-- DATA PROVIDED --
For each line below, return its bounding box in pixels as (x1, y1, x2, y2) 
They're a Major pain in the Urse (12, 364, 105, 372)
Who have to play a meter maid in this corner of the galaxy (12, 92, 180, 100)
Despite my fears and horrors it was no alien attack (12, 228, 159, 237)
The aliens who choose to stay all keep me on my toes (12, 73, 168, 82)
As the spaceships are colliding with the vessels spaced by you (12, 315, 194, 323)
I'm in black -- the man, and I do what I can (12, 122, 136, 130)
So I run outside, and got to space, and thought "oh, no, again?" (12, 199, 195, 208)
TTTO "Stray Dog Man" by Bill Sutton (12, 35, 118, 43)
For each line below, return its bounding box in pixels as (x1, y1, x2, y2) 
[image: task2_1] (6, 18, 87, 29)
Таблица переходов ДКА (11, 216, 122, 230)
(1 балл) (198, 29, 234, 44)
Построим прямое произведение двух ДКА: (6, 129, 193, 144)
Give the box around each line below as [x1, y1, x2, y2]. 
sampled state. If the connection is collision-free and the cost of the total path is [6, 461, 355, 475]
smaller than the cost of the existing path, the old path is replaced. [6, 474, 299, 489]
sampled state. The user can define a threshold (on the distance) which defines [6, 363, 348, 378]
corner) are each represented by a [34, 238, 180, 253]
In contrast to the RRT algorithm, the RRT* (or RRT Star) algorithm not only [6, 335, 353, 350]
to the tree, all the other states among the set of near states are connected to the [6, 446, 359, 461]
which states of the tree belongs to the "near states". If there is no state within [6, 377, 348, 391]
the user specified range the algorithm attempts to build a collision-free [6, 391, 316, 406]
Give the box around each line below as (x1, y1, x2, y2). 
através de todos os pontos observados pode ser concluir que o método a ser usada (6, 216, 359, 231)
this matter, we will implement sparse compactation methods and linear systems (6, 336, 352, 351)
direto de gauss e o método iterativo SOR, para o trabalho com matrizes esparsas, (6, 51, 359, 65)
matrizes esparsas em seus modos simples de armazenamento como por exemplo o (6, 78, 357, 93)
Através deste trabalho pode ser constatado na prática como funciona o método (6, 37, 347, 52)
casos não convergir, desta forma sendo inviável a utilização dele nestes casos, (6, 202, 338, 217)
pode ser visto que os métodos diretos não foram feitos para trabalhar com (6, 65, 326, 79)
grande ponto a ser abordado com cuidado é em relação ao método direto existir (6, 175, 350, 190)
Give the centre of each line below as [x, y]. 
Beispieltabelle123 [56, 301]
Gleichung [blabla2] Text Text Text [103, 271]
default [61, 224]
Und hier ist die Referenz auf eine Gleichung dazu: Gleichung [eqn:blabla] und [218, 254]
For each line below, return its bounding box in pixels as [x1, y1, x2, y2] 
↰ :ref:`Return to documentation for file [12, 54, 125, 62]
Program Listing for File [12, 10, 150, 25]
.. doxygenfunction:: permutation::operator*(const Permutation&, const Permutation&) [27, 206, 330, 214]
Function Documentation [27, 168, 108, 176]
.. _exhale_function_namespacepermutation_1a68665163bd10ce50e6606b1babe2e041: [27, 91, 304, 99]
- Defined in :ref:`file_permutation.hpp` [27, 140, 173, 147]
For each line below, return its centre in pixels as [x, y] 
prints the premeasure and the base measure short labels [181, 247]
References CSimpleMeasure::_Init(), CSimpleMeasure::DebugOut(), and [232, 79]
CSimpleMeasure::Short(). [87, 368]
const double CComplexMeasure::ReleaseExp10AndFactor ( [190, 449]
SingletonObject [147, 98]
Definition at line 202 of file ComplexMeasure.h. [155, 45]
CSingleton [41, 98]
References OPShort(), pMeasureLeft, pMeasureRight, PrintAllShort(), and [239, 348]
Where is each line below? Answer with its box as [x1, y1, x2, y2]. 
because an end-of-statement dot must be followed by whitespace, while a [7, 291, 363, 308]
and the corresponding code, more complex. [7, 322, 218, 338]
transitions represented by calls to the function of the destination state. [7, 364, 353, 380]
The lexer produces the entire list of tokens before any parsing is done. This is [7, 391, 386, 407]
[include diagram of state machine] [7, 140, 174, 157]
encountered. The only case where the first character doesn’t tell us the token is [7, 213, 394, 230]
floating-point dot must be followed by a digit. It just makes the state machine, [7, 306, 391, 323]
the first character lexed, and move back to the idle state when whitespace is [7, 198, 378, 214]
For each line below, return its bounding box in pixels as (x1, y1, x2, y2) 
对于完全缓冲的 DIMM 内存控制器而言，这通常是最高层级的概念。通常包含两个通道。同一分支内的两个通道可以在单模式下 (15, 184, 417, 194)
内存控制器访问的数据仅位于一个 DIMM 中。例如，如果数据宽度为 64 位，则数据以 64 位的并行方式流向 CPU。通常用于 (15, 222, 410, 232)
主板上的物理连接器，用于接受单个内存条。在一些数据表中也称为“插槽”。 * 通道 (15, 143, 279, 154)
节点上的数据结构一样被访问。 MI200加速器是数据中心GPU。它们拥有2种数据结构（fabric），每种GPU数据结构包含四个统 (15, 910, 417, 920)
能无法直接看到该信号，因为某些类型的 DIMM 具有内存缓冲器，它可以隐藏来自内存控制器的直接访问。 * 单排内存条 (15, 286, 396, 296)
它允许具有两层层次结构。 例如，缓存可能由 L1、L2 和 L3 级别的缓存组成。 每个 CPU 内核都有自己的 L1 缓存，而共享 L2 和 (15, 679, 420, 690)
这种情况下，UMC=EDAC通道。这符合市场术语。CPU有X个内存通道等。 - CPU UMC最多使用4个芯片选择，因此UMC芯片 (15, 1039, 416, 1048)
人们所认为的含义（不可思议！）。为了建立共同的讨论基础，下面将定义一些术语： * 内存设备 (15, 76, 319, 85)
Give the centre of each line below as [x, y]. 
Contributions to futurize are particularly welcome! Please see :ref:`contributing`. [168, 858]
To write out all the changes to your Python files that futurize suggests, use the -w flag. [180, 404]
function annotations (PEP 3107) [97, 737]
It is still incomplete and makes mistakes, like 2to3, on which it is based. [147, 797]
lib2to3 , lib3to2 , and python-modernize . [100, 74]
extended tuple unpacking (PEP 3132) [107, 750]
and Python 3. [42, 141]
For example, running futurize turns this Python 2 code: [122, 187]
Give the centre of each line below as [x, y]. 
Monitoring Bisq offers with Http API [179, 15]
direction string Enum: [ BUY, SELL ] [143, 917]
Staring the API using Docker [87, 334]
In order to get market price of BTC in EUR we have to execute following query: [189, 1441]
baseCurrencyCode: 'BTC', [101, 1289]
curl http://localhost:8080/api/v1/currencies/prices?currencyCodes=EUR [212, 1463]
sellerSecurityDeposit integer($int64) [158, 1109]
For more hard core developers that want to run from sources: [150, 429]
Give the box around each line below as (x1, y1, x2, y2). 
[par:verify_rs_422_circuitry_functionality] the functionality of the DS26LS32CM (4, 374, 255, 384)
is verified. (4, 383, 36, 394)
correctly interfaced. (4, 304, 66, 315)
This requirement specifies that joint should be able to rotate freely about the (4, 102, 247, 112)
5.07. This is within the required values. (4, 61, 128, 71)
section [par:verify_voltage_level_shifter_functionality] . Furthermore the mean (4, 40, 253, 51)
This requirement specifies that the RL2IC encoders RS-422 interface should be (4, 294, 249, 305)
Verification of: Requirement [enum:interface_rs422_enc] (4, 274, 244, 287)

-- ASSIGNED TASK --
Of the lines above, retype only those from the line containing "Contributions to futurize" through the line containing "For more hard", including both, exactly.

-- ANSWER TO THIS PROBLEM --
Contributions to futurize are particularly welcome! Please see :ref:`contributing`. [168, 858]
To write out all the changes to your Python files that futurize suggests, use the -w flag. [180, 404]
function annotations (PEP 3107) [97, 737]
It is still incomplete and makes mistakes, like 2to3, on which it is based. [147, 797]
lib2to3 , lib3to2 , and python-modernize . [100, 74]
extended tuple unpacking (PEP 3132) [107, 750]
and Python 3. [42, 141]
For example, running futurize turns this Python 2 code: [122, 187]
Give the centre of each line below as [x, y]. 
Monitoring Bisq offers with Http API [179, 15]
direction string Enum: [ BUY, SELL ] [143, 917]
Staring the API using Docker [87, 334]
In order to get market price of BTC in EUR we have to execute following query: [189, 1441]
baseCurrencyCode: 'BTC', [101, 1289]
curl http://localhost:8080/api/v1/currencies/prices?currencyCodes=EUR [212, 1463]
sellerSecurityDeposit integer($int64) [158, 1109]
For more hard core developers that want to run from sources: [150, 429]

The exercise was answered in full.